Data extracted from a collection

------------------------------

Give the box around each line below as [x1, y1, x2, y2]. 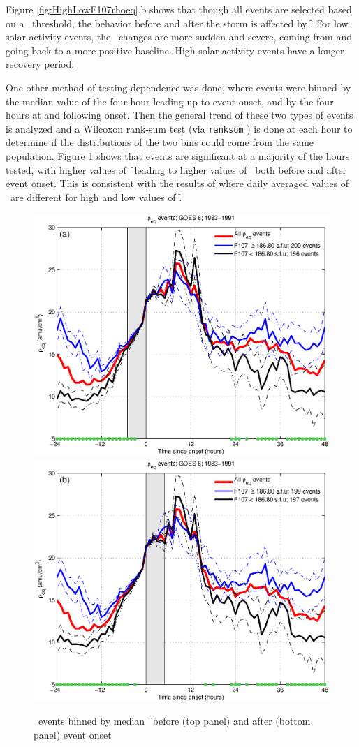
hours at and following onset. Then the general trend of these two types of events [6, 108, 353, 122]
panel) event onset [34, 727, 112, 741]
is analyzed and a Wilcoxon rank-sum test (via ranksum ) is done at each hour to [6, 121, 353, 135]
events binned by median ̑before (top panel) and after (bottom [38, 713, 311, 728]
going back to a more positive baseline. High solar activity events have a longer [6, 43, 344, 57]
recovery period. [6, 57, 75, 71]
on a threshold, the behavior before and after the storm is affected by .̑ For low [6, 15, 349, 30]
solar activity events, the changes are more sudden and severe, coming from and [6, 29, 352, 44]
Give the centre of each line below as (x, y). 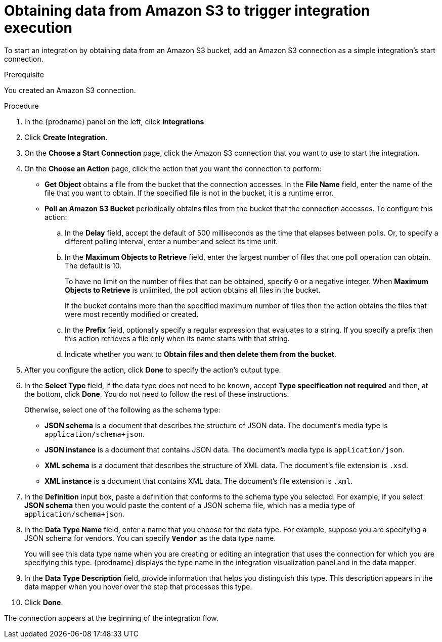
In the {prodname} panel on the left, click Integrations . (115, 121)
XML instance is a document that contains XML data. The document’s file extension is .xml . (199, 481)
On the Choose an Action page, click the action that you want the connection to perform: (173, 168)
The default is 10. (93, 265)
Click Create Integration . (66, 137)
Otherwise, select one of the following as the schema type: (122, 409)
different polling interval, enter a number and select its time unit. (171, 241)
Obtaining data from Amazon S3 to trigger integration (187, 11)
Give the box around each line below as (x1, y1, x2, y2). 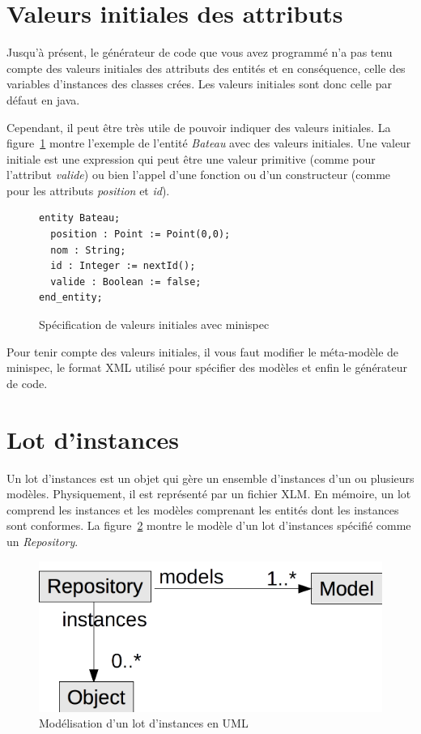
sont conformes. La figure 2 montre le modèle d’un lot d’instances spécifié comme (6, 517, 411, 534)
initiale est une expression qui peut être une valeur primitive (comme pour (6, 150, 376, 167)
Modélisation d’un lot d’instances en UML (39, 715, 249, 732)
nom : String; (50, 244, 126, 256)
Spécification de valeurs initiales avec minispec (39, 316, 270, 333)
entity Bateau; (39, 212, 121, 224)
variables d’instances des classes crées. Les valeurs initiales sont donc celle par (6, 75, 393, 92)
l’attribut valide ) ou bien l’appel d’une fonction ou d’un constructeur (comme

------------------------------

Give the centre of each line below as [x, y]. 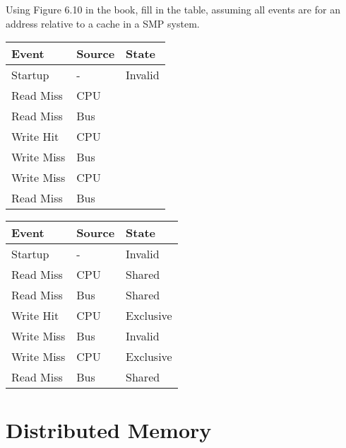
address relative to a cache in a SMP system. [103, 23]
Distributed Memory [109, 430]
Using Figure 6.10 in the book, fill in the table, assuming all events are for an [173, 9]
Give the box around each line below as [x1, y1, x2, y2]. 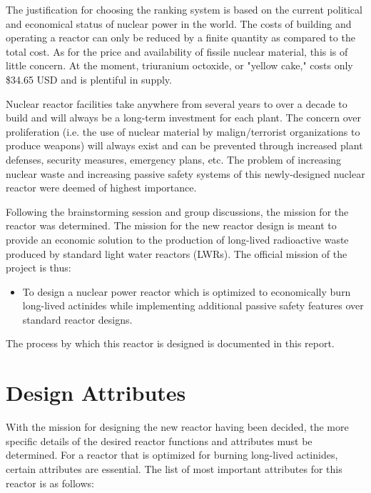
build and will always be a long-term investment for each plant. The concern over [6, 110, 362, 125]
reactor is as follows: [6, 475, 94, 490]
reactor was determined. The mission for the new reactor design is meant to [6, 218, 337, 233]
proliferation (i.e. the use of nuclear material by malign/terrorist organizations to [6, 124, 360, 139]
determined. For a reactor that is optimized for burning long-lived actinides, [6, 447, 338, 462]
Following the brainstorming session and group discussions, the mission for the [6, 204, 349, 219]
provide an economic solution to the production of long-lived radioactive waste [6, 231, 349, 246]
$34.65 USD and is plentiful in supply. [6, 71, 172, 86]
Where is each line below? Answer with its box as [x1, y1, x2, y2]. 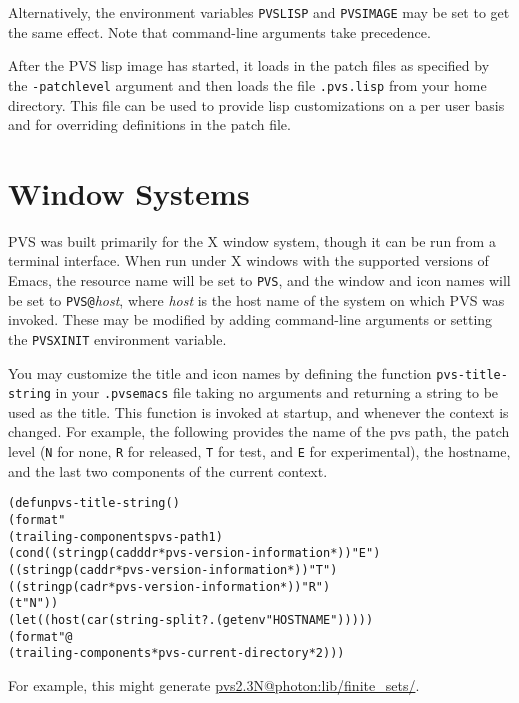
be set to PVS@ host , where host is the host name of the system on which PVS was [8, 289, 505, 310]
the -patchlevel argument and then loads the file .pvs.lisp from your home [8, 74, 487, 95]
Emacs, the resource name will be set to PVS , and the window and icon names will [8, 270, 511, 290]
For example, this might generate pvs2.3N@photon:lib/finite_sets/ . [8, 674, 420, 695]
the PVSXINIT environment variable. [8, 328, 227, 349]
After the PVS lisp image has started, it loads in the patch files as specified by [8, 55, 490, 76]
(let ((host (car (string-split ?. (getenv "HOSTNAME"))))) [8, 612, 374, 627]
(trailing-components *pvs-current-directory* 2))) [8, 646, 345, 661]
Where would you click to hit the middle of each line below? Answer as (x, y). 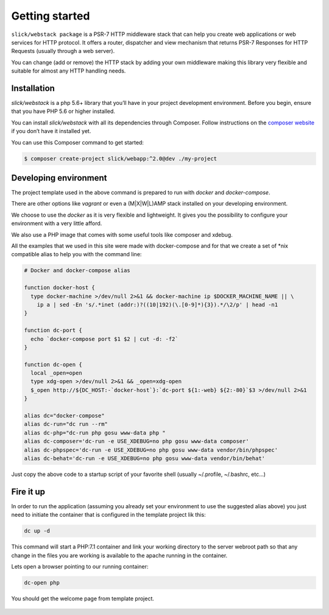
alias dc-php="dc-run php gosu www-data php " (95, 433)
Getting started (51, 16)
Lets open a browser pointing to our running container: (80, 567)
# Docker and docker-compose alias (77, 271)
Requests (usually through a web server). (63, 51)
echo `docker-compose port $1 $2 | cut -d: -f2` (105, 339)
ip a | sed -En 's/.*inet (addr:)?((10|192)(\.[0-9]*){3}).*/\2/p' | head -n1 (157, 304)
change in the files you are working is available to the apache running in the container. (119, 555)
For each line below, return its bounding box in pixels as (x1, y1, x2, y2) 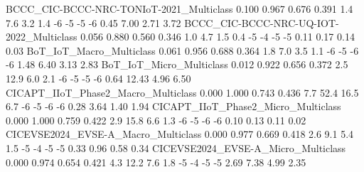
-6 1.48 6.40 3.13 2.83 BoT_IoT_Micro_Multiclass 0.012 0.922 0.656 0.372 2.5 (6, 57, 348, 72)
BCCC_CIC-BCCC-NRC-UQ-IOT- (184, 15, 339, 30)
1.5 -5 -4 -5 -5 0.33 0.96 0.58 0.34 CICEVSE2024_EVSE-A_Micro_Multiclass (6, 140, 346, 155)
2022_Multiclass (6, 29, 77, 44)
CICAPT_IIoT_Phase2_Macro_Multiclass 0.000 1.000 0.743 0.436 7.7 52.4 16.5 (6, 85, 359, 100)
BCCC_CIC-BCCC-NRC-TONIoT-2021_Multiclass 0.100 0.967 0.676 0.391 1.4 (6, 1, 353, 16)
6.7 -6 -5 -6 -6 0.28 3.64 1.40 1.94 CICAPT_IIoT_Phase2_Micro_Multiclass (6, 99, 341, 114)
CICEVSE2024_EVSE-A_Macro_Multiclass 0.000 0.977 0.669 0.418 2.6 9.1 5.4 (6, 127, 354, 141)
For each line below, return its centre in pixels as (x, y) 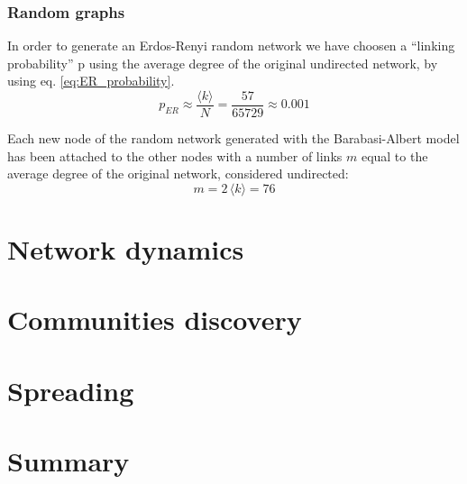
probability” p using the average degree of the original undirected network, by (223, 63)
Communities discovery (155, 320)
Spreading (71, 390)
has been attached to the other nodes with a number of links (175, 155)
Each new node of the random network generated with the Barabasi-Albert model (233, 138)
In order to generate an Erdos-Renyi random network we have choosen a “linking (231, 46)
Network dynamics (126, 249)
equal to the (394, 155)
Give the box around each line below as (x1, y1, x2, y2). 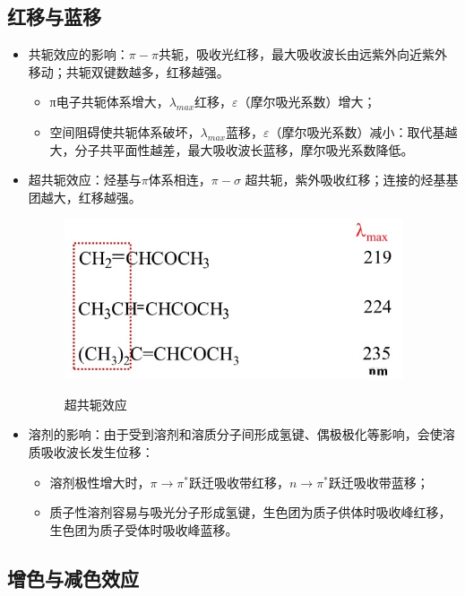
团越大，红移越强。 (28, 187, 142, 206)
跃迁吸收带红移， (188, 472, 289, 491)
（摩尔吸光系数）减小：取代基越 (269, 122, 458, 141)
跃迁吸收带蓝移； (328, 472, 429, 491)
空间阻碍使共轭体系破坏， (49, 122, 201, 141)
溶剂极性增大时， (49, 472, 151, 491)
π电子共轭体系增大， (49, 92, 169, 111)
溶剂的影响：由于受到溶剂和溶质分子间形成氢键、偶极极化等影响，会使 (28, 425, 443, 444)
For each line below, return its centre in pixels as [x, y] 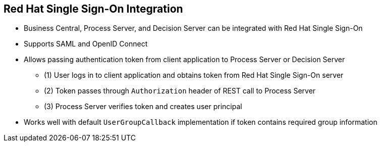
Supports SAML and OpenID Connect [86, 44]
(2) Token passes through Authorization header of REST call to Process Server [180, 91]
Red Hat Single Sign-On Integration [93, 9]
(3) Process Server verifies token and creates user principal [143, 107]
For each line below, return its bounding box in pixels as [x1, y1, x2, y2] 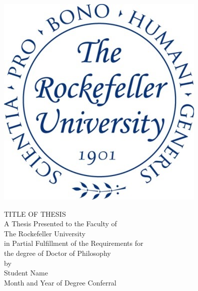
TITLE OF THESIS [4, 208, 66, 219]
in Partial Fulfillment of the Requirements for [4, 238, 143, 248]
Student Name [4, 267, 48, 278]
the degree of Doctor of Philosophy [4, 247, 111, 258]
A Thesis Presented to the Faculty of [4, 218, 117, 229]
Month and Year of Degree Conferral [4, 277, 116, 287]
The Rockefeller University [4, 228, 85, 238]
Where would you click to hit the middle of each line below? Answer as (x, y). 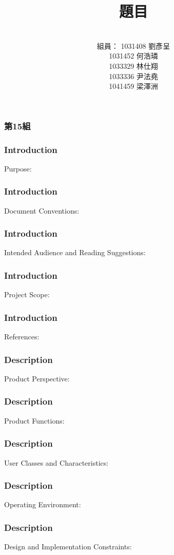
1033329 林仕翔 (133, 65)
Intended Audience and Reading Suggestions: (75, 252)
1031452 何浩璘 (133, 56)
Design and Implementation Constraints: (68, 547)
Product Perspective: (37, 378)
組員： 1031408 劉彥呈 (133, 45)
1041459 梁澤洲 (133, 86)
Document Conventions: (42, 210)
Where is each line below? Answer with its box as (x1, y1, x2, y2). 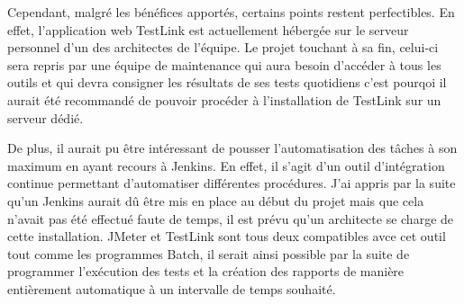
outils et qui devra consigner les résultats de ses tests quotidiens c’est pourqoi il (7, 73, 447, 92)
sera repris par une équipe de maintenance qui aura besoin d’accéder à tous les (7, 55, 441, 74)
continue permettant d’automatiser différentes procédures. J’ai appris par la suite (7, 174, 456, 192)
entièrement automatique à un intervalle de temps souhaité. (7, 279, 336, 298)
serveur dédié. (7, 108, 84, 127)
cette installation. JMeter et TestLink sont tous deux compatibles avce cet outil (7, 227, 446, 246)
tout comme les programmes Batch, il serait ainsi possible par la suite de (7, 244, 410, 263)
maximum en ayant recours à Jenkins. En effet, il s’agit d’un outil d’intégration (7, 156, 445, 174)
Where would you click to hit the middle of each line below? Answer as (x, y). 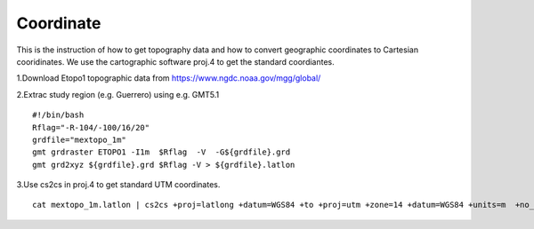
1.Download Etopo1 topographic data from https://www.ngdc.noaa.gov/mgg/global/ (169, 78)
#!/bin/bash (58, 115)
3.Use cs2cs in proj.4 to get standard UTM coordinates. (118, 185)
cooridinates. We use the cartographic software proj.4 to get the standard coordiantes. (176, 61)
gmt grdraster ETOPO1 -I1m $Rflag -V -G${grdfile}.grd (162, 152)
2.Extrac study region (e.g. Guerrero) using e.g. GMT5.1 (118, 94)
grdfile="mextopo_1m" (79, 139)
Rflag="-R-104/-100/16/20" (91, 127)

------------------------------

◆ **Work instructions**
Output exactly the lines above, beginning at the one with "On the Choose" and stopping after the one with "entity Bateau; (39, 212, 121, 224)". Pictures are to be omitted.

◆ **Output below**
On the Choose an Action page, click the action that you want the connection to perform: (173, 168)
The default is 10. (93, 265)
Click Create Integration . (66, 137)
Otherwise, select one of the following as the schema type: (122, 409)
different polling interval, enter a number and select its time unit. (171, 241)
Obtaining data from Amazon S3 to trigger integration (187, 11)
Give the box around each line below as (x1, y1, x2, y2). 
sont conformes. La figure 2 montre le modèle d’un lot d’instances spécifié comme (6, 517, 411, 534)
initiale est une expression qui peut être une valeur primitive (comme pour (6, 150, 376, 167)
Modélisation d’un lot d’instances en UML (39, 715, 249, 732)
nom : String; (50, 244, 126, 256)
Spécification de valeurs initiales avec minispec (39, 316, 270, 333)
entity Bateau; (39, 212, 121, 224)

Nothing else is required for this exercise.